From: Jon Kirwan on
On Mon, 18 Jan 2010 09:28:20 +0100, David Brown
<david(a)westcontrol.removethisbit.com> wrote:

>Jon Kirwan wrote:
>> On Sun, 17 Jan 2010 17:26:12 -0500, Walter Banks
>> <walter(a)bytecraft.com> wrote:
>>
>>> -jg wrote:
>>>
>>>> Not sure how you'd 'compiler automate' this ?
>>>> perhaps insert a start tag, and a series of stop tags,
>>>> all in the source, and create/maintain/calibrate a whole series of
>>>> cycle-tables, for the cores your compiler supports. There are over a
>>>> dozen timing choices on 80C51's alone now.
>>>> (NOT going to be easy for the compiler to correctly add value-
>>>> dependant multiple branches, so a pencil is _still_ needed)
>>> We have one advantage in our compilers for this because we
>>> normally compile directly to machine code. For processors with
>>> deterministic timing constant timing is possible for the limited
>>> set of problems whose timing is deterministic.
>>
>> I'd imagine that by deferring some of the work involved into
>> the link process, much can also be done here. I think I read
>> recently here that GNU GCC, v4.5, starts to do more of the
>> significant optimizations in the link phase. But I might
>> have misunderstood what I read.
>
>gcc 4.5 has merged the experimental LTO (link-time optimisation) branch
>of gcc into the mainline. Such optimisations are not about getting
>exact, predictable or consistent timing - it's about getting the fastest
>and/or smallest code. As such, using LTO would probably make it harder
>to get deterministic timing.

I knew that much, or assumed it. I wouldn't expect that, at
all. My point was merely about pointing up an alternative to
having the compiler itself "compile directly to machine
code," as Walter mentioned.

Separate compilation limits the viewpoint of a compiler. The
linker has broader view, since it must combine the results of
compilation units. Some optimization is appropriate for the
compiler, some for the linker phase. I think it's best to
retain the general pattern of compilation and link phases,
and place appropriate optimizations where they are addressed
better. So I applaud the general idea of LTO.

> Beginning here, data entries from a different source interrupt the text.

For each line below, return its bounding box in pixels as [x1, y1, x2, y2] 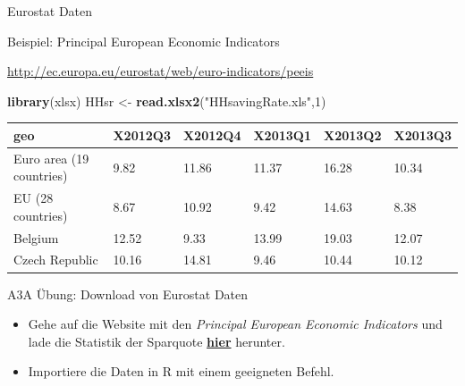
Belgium [13, 228, 59, 247]
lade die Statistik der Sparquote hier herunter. [28, 331, 285, 350]
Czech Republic [13, 250, 98, 269]
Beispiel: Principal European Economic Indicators [7, 31, 280, 50]
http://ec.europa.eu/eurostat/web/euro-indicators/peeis [7, 62, 314, 80]
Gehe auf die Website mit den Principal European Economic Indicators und [28, 315, 443, 333]
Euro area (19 [13, 148, 89, 167]
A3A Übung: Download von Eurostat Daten [7, 284, 249, 303]
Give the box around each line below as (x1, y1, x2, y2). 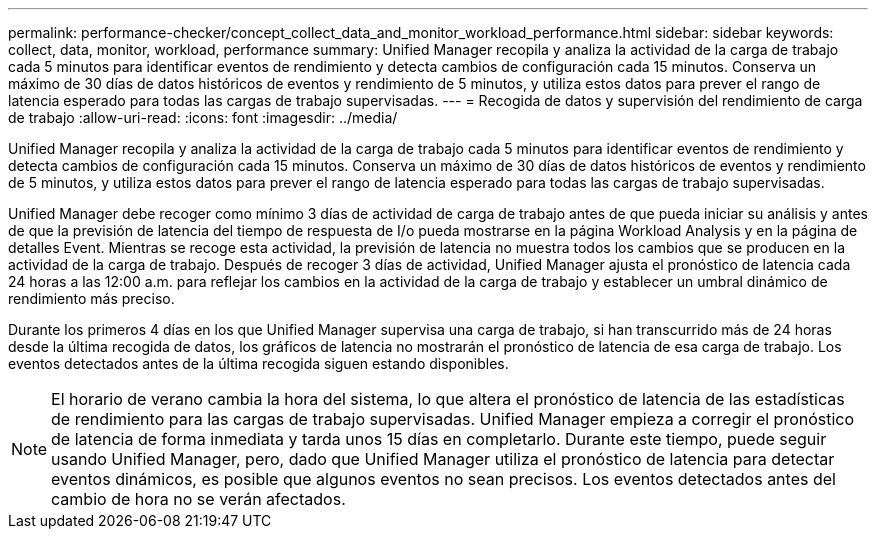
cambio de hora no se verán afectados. (51, 489, 346, 509)
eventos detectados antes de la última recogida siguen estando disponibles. (8, 355, 509, 372)
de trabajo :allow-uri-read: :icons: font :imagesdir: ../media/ (8, 109, 398, 126)
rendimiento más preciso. (8, 290, 175, 307)
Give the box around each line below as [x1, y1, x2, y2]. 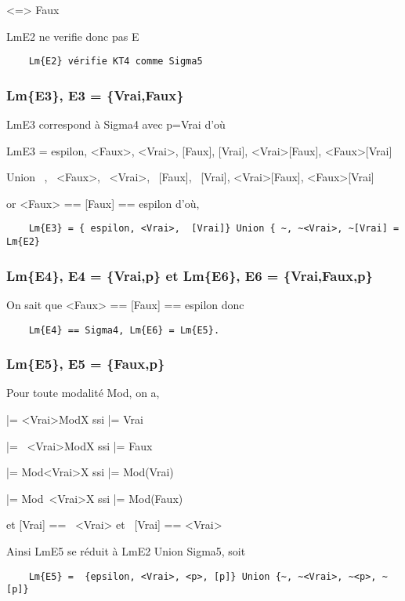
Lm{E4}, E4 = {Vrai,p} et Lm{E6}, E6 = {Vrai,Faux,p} [6, 265, 373, 285]
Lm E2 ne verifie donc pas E [6, 27, 139, 44]
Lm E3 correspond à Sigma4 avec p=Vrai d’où [6, 116, 226, 133]
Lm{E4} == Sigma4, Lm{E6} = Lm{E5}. [28, 324, 220, 336]
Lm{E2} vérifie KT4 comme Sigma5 [28, 56, 203, 67]
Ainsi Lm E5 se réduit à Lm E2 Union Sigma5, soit [6, 543, 246, 559]
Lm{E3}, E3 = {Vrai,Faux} [6, 85, 184, 104]
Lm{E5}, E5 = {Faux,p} [6, 354, 165, 373]
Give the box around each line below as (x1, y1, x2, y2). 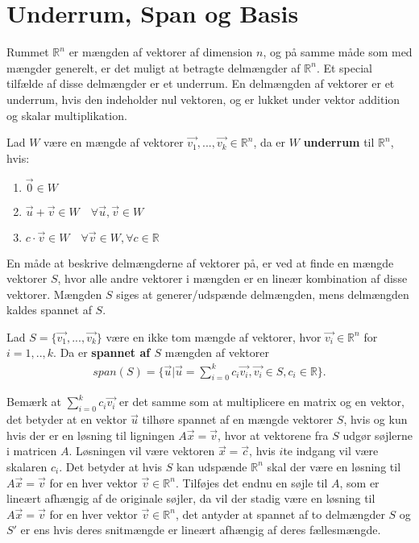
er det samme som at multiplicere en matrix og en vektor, (119, 393, 404, 410)
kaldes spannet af (6, 301, 92, 318)
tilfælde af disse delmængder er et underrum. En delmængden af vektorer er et (6, 75, 395, 92)
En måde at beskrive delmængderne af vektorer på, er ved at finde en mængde (6, 254, 394, 271)
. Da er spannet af (53, 344, 151, 361)
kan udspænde (176, 458, 247, 475)
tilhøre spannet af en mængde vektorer (142, 411, 334, 428)
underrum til (303, 134, 375, 151)
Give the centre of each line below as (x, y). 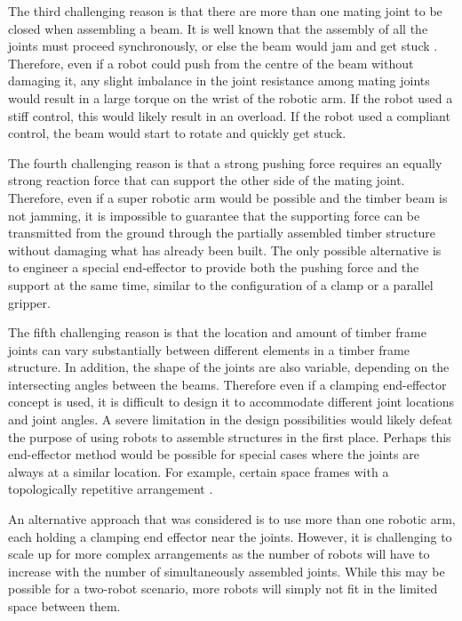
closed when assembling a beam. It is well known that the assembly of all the (218, 28)
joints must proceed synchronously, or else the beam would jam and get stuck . (223, 46)
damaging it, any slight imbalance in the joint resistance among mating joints (219, 81)
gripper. (29, 302)
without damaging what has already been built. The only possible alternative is (225, 250)
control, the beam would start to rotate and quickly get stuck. (177, 133)
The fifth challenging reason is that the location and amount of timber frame (217, 332)
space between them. (64, 606)

>The basic idea of LTO is that when the compiler compiles a C (or CPP,
>Ada, whatever) file, it saves a partly digested internal tree to the
>object file as well as the generated object code. When you later link a
>set of object files (or libraries) that have this LTO code, the linker
>passes the LTO code back to the compiler again for final code
>generation. The compiler can then apply cross-module optimisations
>(such as inlining, constant propagation, code merging, etc.) across
>these separately partially-compiled modules.

That's how I took what I'd read earlier, perhaps from you.

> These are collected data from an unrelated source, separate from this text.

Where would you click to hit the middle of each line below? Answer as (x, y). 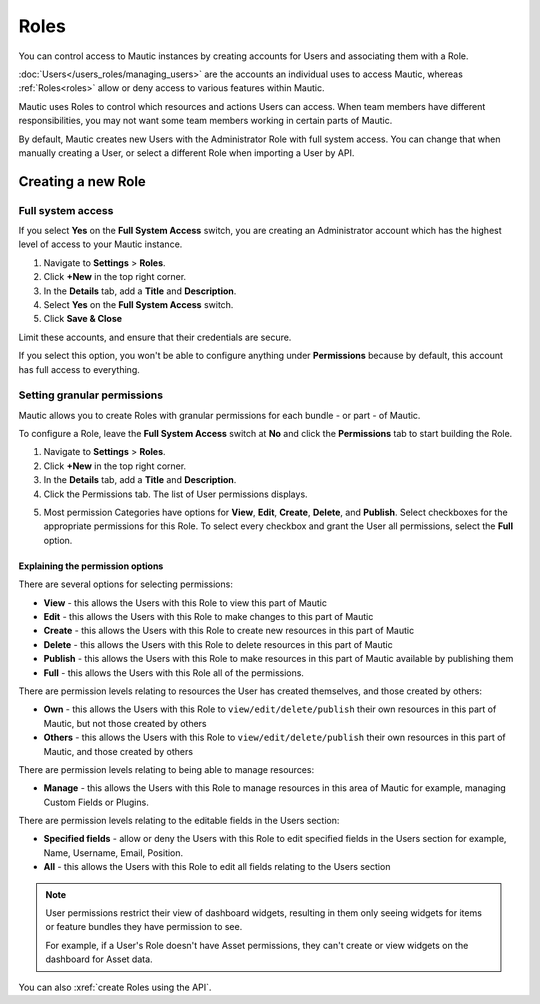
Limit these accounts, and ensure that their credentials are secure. (155, 337)
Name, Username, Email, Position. (113, 852)
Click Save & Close (83, 319)
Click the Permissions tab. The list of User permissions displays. (176, 494)
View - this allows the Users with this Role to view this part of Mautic (185, 602)
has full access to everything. (79, 369)
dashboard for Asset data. (99, 959)
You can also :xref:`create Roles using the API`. (115, 987)
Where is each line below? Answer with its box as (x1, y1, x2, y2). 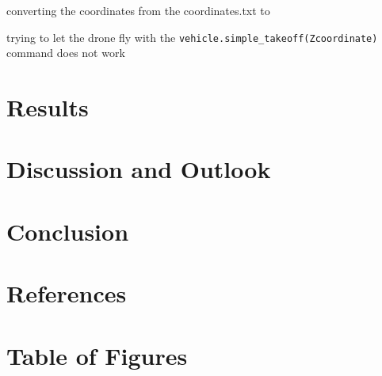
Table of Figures (6, 339, 188, 371)
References (6, 277, 127, 310)
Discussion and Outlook (6, 153, 271, 185)
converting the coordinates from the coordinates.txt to (6, 2, 270, 18)
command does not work (6, 44, 125, 61)
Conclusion (6, 215, 129, 247)
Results (6, 91, 89, 123)
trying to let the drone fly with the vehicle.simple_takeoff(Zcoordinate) (6, 28, 378, 45)
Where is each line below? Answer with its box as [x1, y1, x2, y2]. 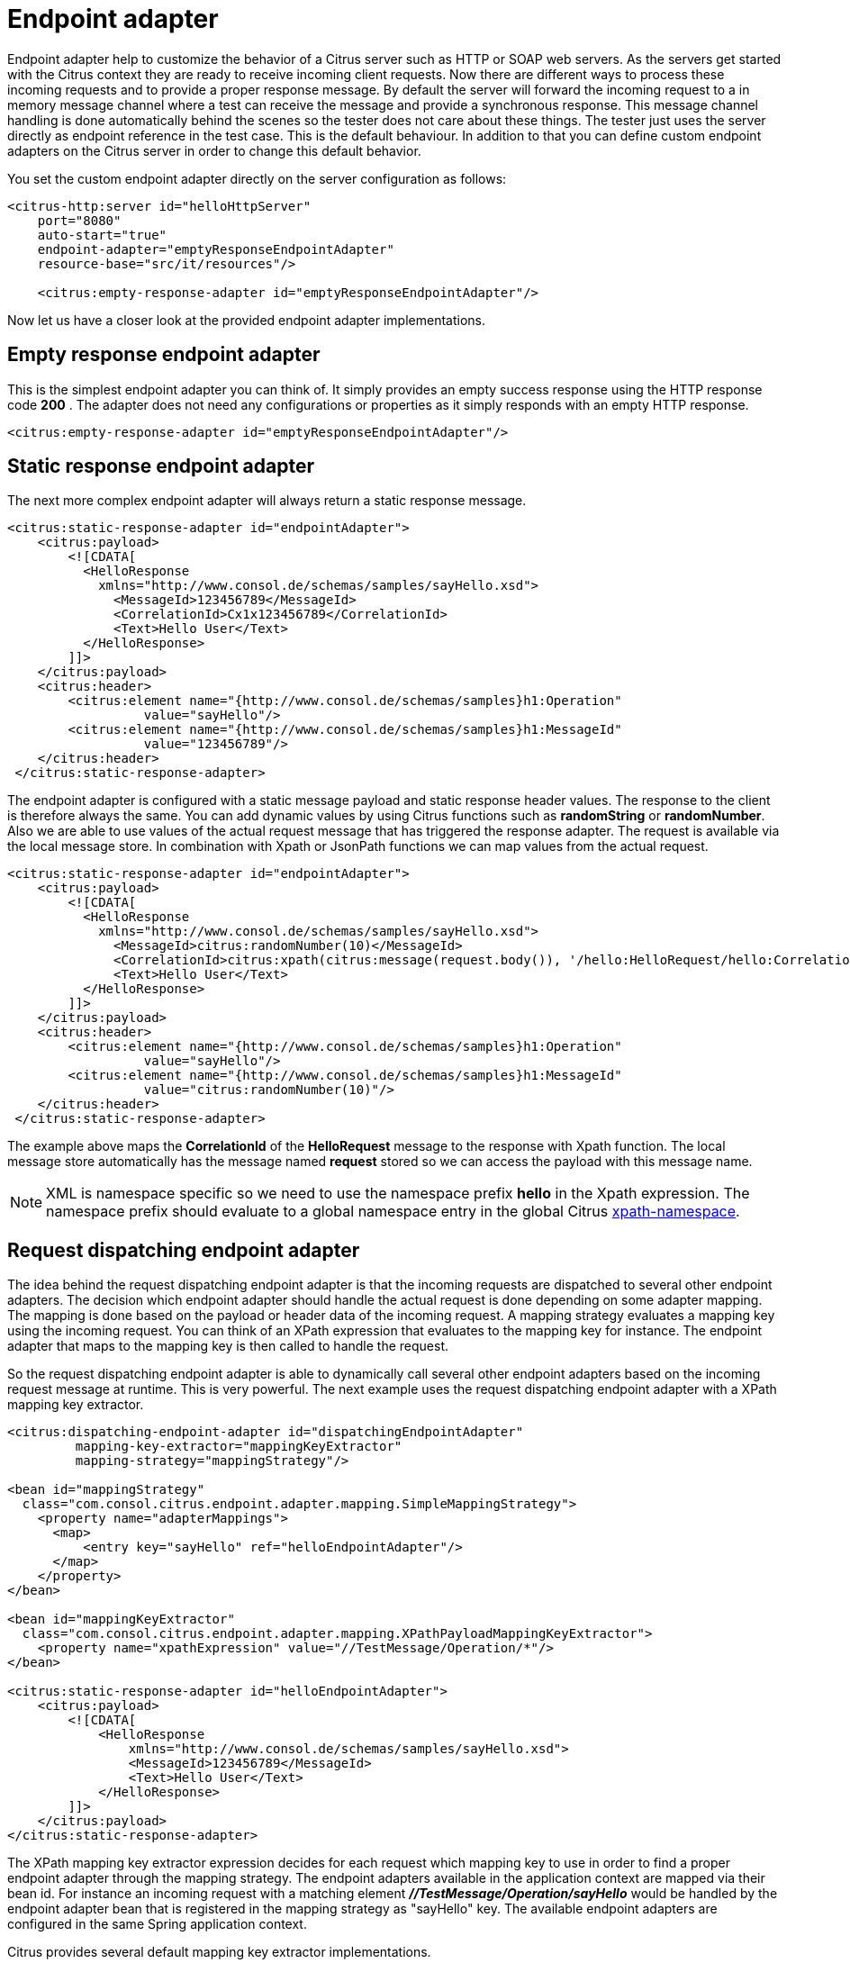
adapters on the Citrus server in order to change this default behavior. [7, 142, 421, 158]
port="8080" [37, 213, 122, 228]
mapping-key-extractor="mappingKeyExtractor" [75, 1439, 402, 1454]
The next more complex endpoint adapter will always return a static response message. [7, 493, 527, 509]
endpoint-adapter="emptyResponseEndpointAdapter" [37, 241, 394, 257]
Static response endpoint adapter [7, 455, 314, 478]
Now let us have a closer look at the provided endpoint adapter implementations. [7, 312, 485, 328]
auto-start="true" [37, 227, 167, 242]

>In other words, it is a very flexible form of whole program
>optimisation, since it works with libraries, separately compiled modules
>(no need to have the whole source code on hand), different languages,
>and it can work step-wise for very large programs as well as for small
>programs.
>
>Another feature of gcc 4.5 that is more directly relevant here is that
>you can now specify optimisation options for particular functions
>directly in the source code. Thus you can have your timing-critical
>bit-bang function compiled with little or no optimisation to be sure you
>get the same target code each time, while the rest of the module can be
>highly optimised as the compiler sees fit.

I wonder what Walter is doing to compete with this approach.
In time, it _is_ the right approach to build upon.

The overall idea seems to me to have been the right one three
decades ago, let alone now. That it has only seen fits and
starts over those years has long bothered me. I know that
c++ itself has driven _some_ improvements in the skill of
linkers, but not nearly as much as I might have hoped.

Jon
From: David Brown on
Vladimir Vassilevsky wrote:
>
> Just a couple of things that would be good to have:
>
> 1. A tool which combines all of the C/C++ source code into one temporary
> file prior to compillation, resolving name conflicts automatically. So
> the compiler could optimize through the whole project.
>

With gcc, you can do exactly this with the "-combine -fwhole-program"
flags. The "-combine" flag tells the compiler to compile all the
specified C files at the same time, and take advantage of this knowledge
for cross-module optimisations. The "-fwhole-program" flag tells gcc
that there are no other modules to consider, so it can optimise global
functions and data in much the same way as file static data.
Unfortunately (for C++ fans) the -combine flag only works with C, not
C++. Of course, the up-and-coming version 4.5 will reduce the need for
"-combine", as you can get the same effect with LTO.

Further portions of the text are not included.